Delete records from table before writing dataframe - pyspark

11.3k views Asked by At

I'm trying to delete records from my table before writing data into it from dataframe. Its not working for me ... What am I doing wrong?

Goal: "delete from xx_files_tbl" before writing new dataframe to table.
 
query = "(delete from xx_files_tbl)"
spark.write.format("jdbc")\
            .option("url", "jdbc:sqlserver://"+server+":1433;databaseName="+db_name)\
            .option("driver", driver_name)\
            .option("dbtable", query)\
            .option("user", user)\
            .option("password", password)\
            .option("truncate", "true")\
            .save()

Thanks.

4

There are 4 answers

0
SD3 On BEST ANSWER

Instead of deleting the data in sql server table before writing your dataframe, you can directly write your dataframe with .mode("overwrite") and .option("truncate",true).

https://learn.microsoft.com/en-us/sql/big-data-cluster/spark-mssql-connector?view=sql-server-ver15

1
Pavan Kumar Gopidesu On

You can not delete the data,as dataframes are immutable. You can do filter operation and create new data frame and write to your location.Something like this will help you i think.

newdf=spark.sql("select * from xx_files_tbl WHERE value <= 1")

1
Aleksejs R On

Spark documentations says that dbtable is used for passing table that should be read from or written into. FROM clause can be use only while reading data with JDBC connector. (resource: https://spark.apache.org/docs/latest/sql-data-sources-jdbc.html)

My suggestion would be either to use overwrite writing mode or to open a separate connection for data deletion.
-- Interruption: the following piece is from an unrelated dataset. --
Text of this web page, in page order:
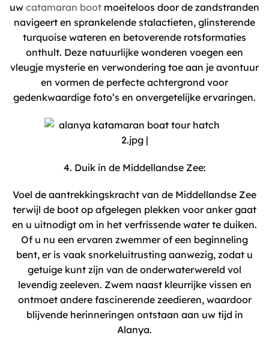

Spark is not required for data deletion and connection to MySQL server. It will be enough to use Python MySQL connector or to open a separate jdbc connection.

0
Ravi Sampara On

This is always a limitation to execute DML operations using pyspark. But I have created a simple stored procedure in SQL server to accept any DML operation as parameter. I am calling that procedure from pyspark to run the dml operations in SQL server. its been working fine for me so far.

Create PROCEDURE DBO.dml_operations (@query varchar(2500)) AS BEGIN SET NOCOUNT ON;

-- print(@query) if you want to see how this is being passed on to procedure.
exec(@query)
select 0

END GO

declare @query varchar(2500) set @query = 'update <> set << my field >> = 4.33 where << char field >> = ''Something'''

exec DBO.dml_operations @query

I know we use different types of functions to run the stored procedures in pyspark.

let me know if you want to know how to run stored procs from pyspark.